You been charged for a month you don't want ?


----------



## ableton (May 24, 2013)

DeskSitter said:


> You been charged for a month you don't want ?


No. Changed banks and wanted my direct debit to come from my new accound. But they "Couldn't do it". It took them two weeks.

Then they suspended my membership because they said someone else used my pin, went in to have a look at the cctv.
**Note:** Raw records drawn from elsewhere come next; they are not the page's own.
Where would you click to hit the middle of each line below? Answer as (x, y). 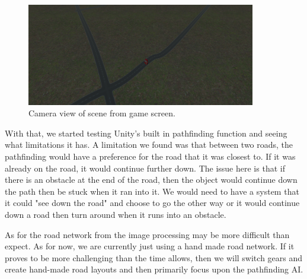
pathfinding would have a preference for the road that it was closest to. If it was (150, 156)
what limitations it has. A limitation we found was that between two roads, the (149, 145)
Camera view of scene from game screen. (102, 113)
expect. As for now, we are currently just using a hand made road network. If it (150, 246)
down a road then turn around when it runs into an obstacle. (116, 214)
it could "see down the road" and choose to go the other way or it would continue (152, 203)
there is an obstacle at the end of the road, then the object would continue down (151, 180)
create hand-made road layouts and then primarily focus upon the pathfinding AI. (154, 269)

And the person that used my pin was me!  Didn't even get an apology


----------



## Majestic121 (Aug 16, 2011)

barsnack said:


> was a member of the one in Liverpool until 6months ago, never really noticed anyone who worked there, and if I did, they never seemed to be doing anything other than talking amongst themselves


+1.. they just mess about amoungst themselves



blitz2163 said:


> What sort of customer service are you expecting in that sort of gym for the price you pay?


like this:


----------



## J1mmyc (Mar 25, 2012)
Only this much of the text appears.